The word priority comes from the Latin ‘prior’ meaning “first”. Only one thing can be first, but about a hundred years ago we allowed things to morph into the plural “priorities”. Is it any wonder we get fractured, distracted, and harried with more than one priority?
In our current world the multi-tasking plural “priorities” has become the reality. In order to help keep a healthy perspective here is a Biblical acrostic view for managing priorities:
P = Prayer; in which we ask God for wisdom, for direction, and for help in being faithful, disciplined, and obedient. Prayer also makes our need for humbleness patently obvious.
R = Review God’s priorities for our lives, number one of which is to make God’s Word central in our lives, to better discern our priorities. Our worshipful walk with God should form the center of our life.
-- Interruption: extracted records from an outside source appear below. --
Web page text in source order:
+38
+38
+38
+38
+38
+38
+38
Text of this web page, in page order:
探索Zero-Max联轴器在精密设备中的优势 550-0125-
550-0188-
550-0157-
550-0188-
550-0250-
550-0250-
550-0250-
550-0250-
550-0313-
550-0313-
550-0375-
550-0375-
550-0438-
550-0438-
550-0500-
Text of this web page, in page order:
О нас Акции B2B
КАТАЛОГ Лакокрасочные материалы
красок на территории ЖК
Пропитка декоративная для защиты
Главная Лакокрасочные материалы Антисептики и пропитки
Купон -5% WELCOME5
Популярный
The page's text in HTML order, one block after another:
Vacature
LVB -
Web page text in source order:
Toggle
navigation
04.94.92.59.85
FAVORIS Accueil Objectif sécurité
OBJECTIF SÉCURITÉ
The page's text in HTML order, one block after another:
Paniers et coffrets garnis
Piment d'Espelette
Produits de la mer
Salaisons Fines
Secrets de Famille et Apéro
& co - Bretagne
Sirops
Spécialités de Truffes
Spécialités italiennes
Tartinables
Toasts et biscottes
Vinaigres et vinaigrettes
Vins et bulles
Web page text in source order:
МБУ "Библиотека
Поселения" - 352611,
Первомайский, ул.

I = Take inventory. Determine in practical and measurable terms how we live out our lives – how much time we allocate to various activities, how we spend our money, etc. Then assess if these things align with God’s priority, or whether we are just letting life happen without being intentional in our choices.
O = Order our daily schedule according to God’s priorities. Tend to the big (key) things first, letting the lesser items fit in to the remainder of the day. And the more inconsequential activities slip to another day or season.
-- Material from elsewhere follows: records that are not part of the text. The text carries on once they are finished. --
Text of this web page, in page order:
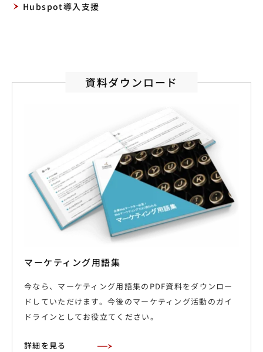
Hubspot導入支援
資料ダウンロード
マーケティング用語集
今なら、マーケティング用語集のPDF資料をダウンロー
ドしていただけます。今後のマーケティング活動のガイ
ドラインとしてお役立てください。
詳細を見る
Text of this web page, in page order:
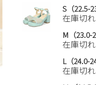
S（22.5-
在庫切れ
M（23.0-
在庫切れ
L（24.0-
在庫切れ
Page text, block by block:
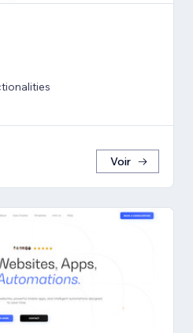
Voir
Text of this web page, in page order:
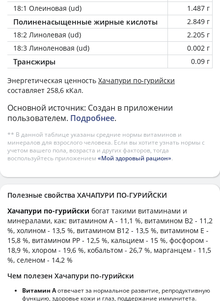
18:1 Олеиновая (ud)
1.487 г
Полиненасыщенные жирные кислоты
2.849 г
18:2 Линолевая (ud)
2.205 г
18:3 Линоленовая (ud)
0.002 г
Трансжиры 0.09 г
Энергетическая ценность Хачапури по-гурийски
составляет 258,6 кКал.
Основной источник: Создан в приложении
пользователем. Подробнее.
** В данной таблице указаны средние нормы витаминов и
минералов для взрослого человека. Если вы хотите узнать нормы с
учетом вашего пола, возраста и других факторов, тогда
воспользуйтесь приложением «Мой здоровый рацион».
Полезные свойства ХАЧАПУРИ ПО-ГУРИЙСКИ
Хачапури по-гурийски богат такими витаминами и
минералами, как: витамином А - 11,1 %, витамином B2 - 11,2
%, холином - 13,5 %, витамином B12 - 13,5 %, витамином E -
15,8 %, витамином PP - 12,5 %, кальцием - 15 %, фосфором -
18,9 %, хлором - 19,6 %, кобальтом - 26,7 %, марганцем - 11,5
%, селеном - 14,2 %
Чем полезен Хачапури по-гурийски
Витамин Аотвечает за нормальное развитие, репродуктивную
функцию, здоровье кожи и глаз, поддержание иммунитета.
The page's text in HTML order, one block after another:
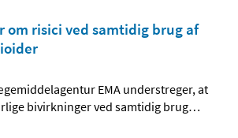
om risici ved samtidig brug af
EMA understreger, at
bivirkninger ved samtidig brug…
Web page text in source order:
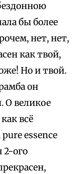
бы более
нет, нет,
как твой,
Но и твой.
он
О великое
всё
essence
2-ого

R = Resist the tyranny of the urgent, keeping our eye on the eternal horizon.
I = Seek input from wise, Godly people, who have been placed in our lives. We can’t do life alone!
T = Make wise use of God’s daily gift of time, making to-do decisions against the backdrop of eternity. Is this a good long-run decision, etc.? Can we do a better job of redeeming the time God has given us today?
I = Identify the distractions, those things that are cluttering up our lives and keeping us from God’s agenda, i.e. being all that we can be. Even seemingly little distractions rob us of time, margin and spiritual vitality. Eliminate clutter and and you won’t have to climb over so much junk to stay on God’s agenda.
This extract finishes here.